Sementara itu disaat bersamaan dengan Naoko dan Marrie yang sedang bertengkar, William mengendap - endap masuk kedalam kamar Evans yang membuat Evans heran dan bingung atas kedatangan William. Pertemuan yang tidak diduga itu ditemani suara pembawa berita dari televisi yang masih menyala, keduanya saling tatap dalam diam untuk beberapa saat sebelum akhirnya Evans memecahkan keheningan.
"Ada apa ini Will?" tanya Evans heran dan sedikit senyum menatap William
"Ada yang harus aku kerjakan dan ini membutuhkanmu atas permintaan Jester" jawab William, jawaban William semakin membuat Evans terheran.
"Aku sedang menunggu perform dari Naomi, tidak bisakah menunggu setelah me..." belum selesai Evans berkata, William memotong
__ADS_1
"Itu tujuanku kemari, kamu harus segera ikut aku untuk melihat perform Naomi secara langsung. Karena setelah acara itu maka Naomi akan mengatakan kejujuran kepadamu" timpal William
Ditengah kebingungan Evans, tiba - tiba terdengar suara dari televisi yang menayangkan breaking news. Suara musik breaking news itu membuat William dan Evans serentak mengalihkan pandangannya menatap layar televisi, sesuatu berita yang mampu menghentikan acara ditengah - tengah siaran yang sedang berlangsung tentu saja membuat William dan Evans penasaran.
Disaat bersamaan ketika itu, di Werner Tower yang salah satu studionya terlihat ramai oleh kru televisi.
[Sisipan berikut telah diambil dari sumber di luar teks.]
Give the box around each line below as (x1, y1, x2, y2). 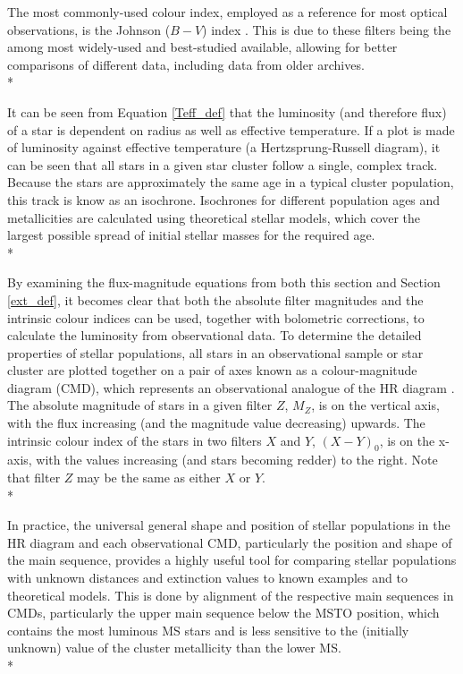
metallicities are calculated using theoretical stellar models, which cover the (7, 208, 421, 226)
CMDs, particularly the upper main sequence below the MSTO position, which (7, 603, 440, 622)
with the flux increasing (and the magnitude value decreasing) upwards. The (7, 414, 425, 432)
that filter (7, 468, 61, 487)
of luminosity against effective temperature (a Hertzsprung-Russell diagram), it (7, 138, 441, 157)
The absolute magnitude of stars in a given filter (7, 396, 273, 414)
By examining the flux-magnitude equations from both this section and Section (7, 273, 441, 292)
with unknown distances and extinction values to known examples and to (7, 568, 408, 587)

Semua orang yang berada ditempat itu mulai saling berdesas - desus membahas sesuatu yang sedang hangat, baik itu para kru televisi, penonton yang hadir, bahkan orang - orang lain yang kebetulan sedang berada didalam tower itu. Namun kehebohan itu tidak terasa disebuah ruangan make up room tempat Jester, Naomi, Luke, Harry, Grece dan Justin berada. Jester yang masih terdiam seakan sedang memisahkan diri dari kelima temannya yang asyik mengobrol membuat suasana sedikit canggung terasa.
Tidak lama setelahnya salah satu kru berlari dan membuka pintu make up room dengan begitu keras sampai mengagetkan Jester, Naomi, Luke, Harry, Grece dan Justin, serentak mereka melihat kru yang membuka pintu dengan wajah yang terkejut. Dengan perasaan marah Grece berjalan mendekati kru itu, bagaimana pun apa yang dilakukan kru itu dapat merusak citra acara yang dipegang oleh Grece.
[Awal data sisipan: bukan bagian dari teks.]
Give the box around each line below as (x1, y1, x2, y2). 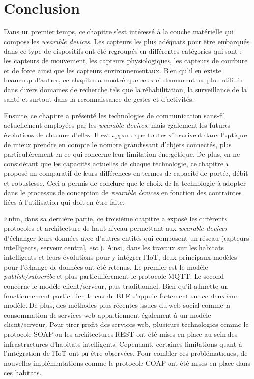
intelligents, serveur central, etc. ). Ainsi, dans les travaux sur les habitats (4, 242, 224, 252)
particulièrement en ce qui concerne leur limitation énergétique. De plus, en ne (4, 149, 240, 159)
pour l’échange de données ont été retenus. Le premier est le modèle (4, 261, 208, 271)
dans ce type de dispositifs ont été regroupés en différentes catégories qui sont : (4, 46, 242, 56)
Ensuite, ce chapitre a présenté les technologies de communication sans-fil (4, 110, 225, 120)
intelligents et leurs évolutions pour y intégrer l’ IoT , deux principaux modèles (4, 252, 237, 262)
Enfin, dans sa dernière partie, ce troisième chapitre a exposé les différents (4, 213, 227, 223)
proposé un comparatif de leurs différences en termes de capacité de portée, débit (4, 168, 248, 178)

"Apa kamu tidak diajarkan untuk mengetuk pintu sebelum masuk kedalam ruangan?!!" bentak Grece dengan begitu emosi, untuk sejenak seorang kru itu tidak menjawab Grece karena sedang berusaha mengatur nafasnya yang terengah - engah.
"Ma... maaf.. hah...hah... nona Grece ini penting dan sudah menjadi breaking news di media lainnya... hah... hah..." jawab seorang kru dengan nafas yang terengah - engah itu kepada Grece sembari memberikan sebuah tablet kepada Grece, dengan kasar Grece menarik tablet itu dari tangan kru.
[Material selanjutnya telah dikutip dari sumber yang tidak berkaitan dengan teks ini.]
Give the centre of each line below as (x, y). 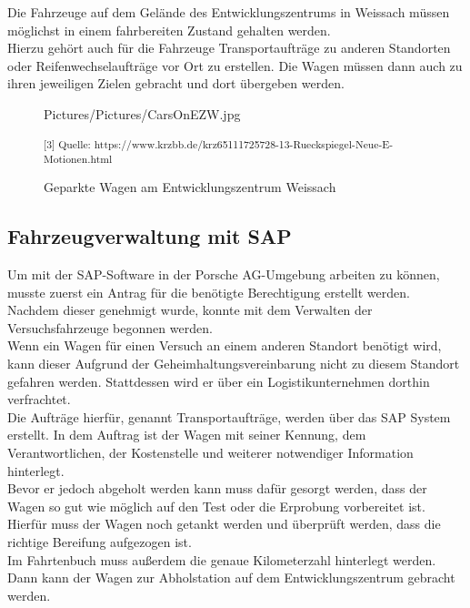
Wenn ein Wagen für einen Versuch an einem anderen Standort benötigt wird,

"Apa yang bisa mengalahkan acara ku disaat seperti ini?!! awas aja sampai gak penting, aku akan pecat kamu!!" ancam Grece sembari memperhatikan layar yang memperlihatkan streaming acara breaking news.
Jauh dari hiruk pikuk dan keriuhan kehidupan perkotaan, disalah satu sudut desa terpencil dan kumuh. Didalam sebuah kamar yang kecil dengan lampu yang tidak menyala sehingga terangnya ruangan sempit itu hanya berasal dari cahaya matahari yang menembus jendela kamar dengan tirai yang sedikit terbuka.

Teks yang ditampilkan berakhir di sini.